> **Data for review**:
>>

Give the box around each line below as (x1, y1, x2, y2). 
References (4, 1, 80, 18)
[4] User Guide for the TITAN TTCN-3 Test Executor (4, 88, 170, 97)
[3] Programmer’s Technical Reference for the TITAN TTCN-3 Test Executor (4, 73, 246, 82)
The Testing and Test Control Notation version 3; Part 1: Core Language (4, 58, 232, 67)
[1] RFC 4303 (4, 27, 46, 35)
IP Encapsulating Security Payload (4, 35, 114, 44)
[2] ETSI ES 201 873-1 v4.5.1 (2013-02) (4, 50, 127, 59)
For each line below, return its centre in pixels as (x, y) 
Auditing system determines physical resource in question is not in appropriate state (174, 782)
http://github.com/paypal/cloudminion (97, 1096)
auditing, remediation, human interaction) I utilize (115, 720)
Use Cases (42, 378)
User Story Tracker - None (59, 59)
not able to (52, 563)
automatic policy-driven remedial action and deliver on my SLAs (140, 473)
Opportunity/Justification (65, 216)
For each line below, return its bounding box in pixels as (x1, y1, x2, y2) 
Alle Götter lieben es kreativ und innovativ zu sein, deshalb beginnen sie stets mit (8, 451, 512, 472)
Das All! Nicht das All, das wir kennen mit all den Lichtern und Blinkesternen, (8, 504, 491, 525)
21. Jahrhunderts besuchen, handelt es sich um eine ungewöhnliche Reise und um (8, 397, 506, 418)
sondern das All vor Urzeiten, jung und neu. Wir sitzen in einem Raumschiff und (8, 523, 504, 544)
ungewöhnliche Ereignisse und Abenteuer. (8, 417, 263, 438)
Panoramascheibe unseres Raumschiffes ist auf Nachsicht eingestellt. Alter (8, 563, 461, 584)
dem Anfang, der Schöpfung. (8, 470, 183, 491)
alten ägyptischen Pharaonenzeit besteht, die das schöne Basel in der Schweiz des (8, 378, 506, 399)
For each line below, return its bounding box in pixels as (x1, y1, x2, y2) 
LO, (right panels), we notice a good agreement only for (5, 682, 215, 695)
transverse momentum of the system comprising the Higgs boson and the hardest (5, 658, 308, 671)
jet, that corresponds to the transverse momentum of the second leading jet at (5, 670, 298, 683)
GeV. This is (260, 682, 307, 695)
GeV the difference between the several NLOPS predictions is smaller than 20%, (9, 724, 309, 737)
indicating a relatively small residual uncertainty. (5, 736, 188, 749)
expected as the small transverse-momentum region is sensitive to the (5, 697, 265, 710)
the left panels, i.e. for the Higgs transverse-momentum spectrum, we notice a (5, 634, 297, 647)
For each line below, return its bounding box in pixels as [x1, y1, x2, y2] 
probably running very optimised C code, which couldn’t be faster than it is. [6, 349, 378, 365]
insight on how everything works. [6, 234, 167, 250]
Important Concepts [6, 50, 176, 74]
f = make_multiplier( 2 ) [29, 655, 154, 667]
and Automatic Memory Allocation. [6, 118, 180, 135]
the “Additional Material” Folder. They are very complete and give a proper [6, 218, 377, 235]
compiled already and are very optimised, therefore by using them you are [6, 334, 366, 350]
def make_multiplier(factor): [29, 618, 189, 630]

<<

> **Problem to solve**: Look over the records above and copy each line that includes the string "TTCN".

> **Response to this task**:
[4] User Guide for the TITAN TTCN-3 Test Executor (4, 88, 170, 97)
[3] Programmer’s Technical Reference for the TITAN TTCN-3 Test Executor (4, 73, 246, 82)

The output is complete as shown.